Germany's political leaders appear to have reached an agreement to form a coalition government, ending four months of intense negotiations and securing a fourth term as Chancellor of Europe's biggest and most important economy for Angela Merkel.

The deal follows overnight talks in Berlin between Merkel's Christian Democrats and her Social Democratic rivals, who suffered their worst defeat in last September's national elections since 1949 but nonetheless emerged as the country's second-largest party in a fractured vote marred by the rise of far-right nationalists. SPD leader Martin Schulz, who at first rejected the idea of coalition talks, later relented in the face of party pressure and began negotiations with Merkel in December. 

"When we see the movements on the stock markets over the last hours, we live in turbulent times and what is expected of us as popular parties ... is that we form a government for the good of the people, one that brings stability," Merkel told reporters late Tuesday in Berlin. "Each of us will have to make painful compromises and I am ready for that."

The euro was marked modestly lower in early Wednesday trading following the report, falling 0.23% against the U.S. dollar to 1.2347 as Germany's Der Spiegel said the SPD had secured the right to appoint their preferred candidate to the position of Finance Minister, arguably one of the most important positions in European politics, replacing the incumbent Peter Altmaier. 

Government bond yields around the Eurozone periphery, which includes Italy, Spain and Portugal, fell sharply in the wake of the news as investors bet the deal would hasten European integration plans spearheaded by France's President, Emmanuel Macron.

Germany, Europe's biggest economy, has been consistently criticised for running a current account surplus, which swelled to a record $287 billion last year and is, by some measures, the largest in the world.
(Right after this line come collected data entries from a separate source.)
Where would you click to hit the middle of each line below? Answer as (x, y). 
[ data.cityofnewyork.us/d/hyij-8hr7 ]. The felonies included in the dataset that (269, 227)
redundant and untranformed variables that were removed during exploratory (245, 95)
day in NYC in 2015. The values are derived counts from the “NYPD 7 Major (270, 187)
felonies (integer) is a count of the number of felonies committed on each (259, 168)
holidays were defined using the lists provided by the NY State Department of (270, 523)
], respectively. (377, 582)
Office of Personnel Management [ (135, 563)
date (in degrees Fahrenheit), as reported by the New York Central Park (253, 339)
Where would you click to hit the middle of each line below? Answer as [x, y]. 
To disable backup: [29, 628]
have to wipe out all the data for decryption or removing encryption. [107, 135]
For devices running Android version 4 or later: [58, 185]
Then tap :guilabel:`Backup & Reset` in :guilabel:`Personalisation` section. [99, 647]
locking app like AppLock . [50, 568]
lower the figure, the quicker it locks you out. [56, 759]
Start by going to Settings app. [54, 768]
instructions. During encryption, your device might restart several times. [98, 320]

Critics of the surplus, including the International Monetary Fund, say it prevents competing economies for selling goods to German consumers and stunts investment and trade growth in Europe and around the world.

Germany's Economy Minister, Brigitte Zypries, recently defended the position, saying it was more closely related to the country's ageing population, along with flat wages, that limited the government's ability to tackle it.
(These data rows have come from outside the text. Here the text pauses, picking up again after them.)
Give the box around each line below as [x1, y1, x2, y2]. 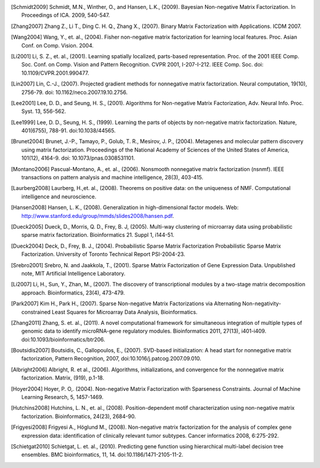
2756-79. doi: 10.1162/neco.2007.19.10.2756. [21, 88, 128, 96]
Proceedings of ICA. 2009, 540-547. [21, 12, 110, 19]
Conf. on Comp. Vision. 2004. [21, 42, 94, 49]
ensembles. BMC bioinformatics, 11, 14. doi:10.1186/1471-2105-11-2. [21, 451, 184, 458]
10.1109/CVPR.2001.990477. [21, 69, 89, 77]
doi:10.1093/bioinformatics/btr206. [21, 336, 105, 343]
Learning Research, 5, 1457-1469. [21, 394, 104, 401]
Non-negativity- [242, 300, 281, 307]
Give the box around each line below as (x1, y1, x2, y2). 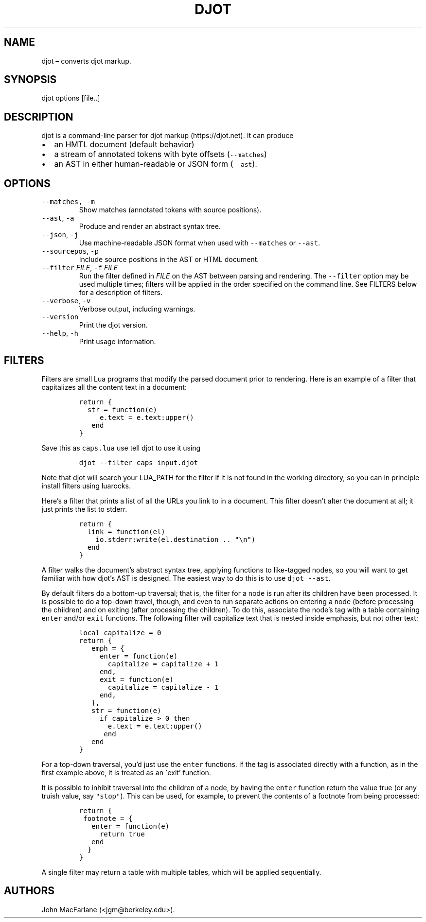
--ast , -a (41, 214, 74, 223)
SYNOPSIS (4, 73, 57, 86)
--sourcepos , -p (41, 247, 99, 256)
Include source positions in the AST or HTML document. (79, 255, 259, 264)
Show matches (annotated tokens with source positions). (79, 206, 262, 214)
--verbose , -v (41, 296, 91, 305)
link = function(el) (87, 527, 165, 536)
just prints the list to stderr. (41, 504, 127, 513)
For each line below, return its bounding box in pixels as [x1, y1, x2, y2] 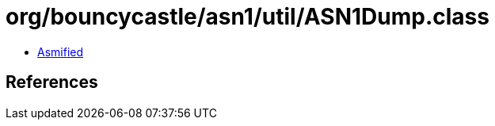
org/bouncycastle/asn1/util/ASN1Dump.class [6, 3, 489, 30]
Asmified [37, 44, 84, 59]
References [6, 72, 98, 93]
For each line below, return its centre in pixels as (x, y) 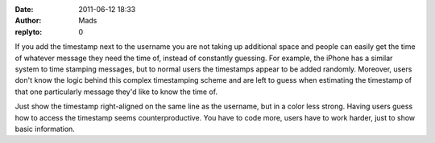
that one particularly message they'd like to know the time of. (116, 92)
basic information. (45, 129)
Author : (28, 21)
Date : (24, 9)
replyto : (29, 31)
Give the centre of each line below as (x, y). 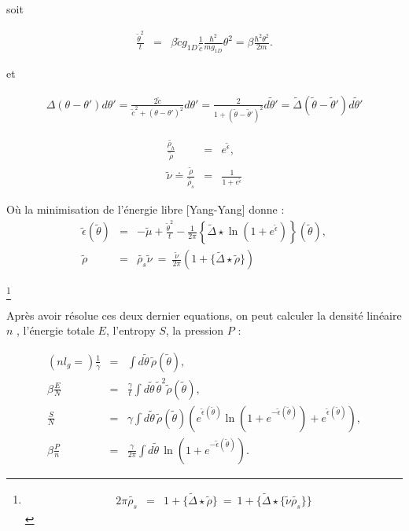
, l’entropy (131, 330)
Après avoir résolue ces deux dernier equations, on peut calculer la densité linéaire (204, 315)
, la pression (195, 330)
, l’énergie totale (55, 330)
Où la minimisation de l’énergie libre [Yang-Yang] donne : (146, 209)

An SPD leader at the helm of the nation's finances could unlock some much-needed infrastructure investments, funded by small increases in the country's deficit, that would both ignite faster GDP growth and rising German government bond yields. 

Germany's economy is expected to grow by 2.7% this year, according to the DHK Chambers of Industry and Commerce, which raised its forecast Wednesday even as the country's statistics office said industrial production slowed modestly in December.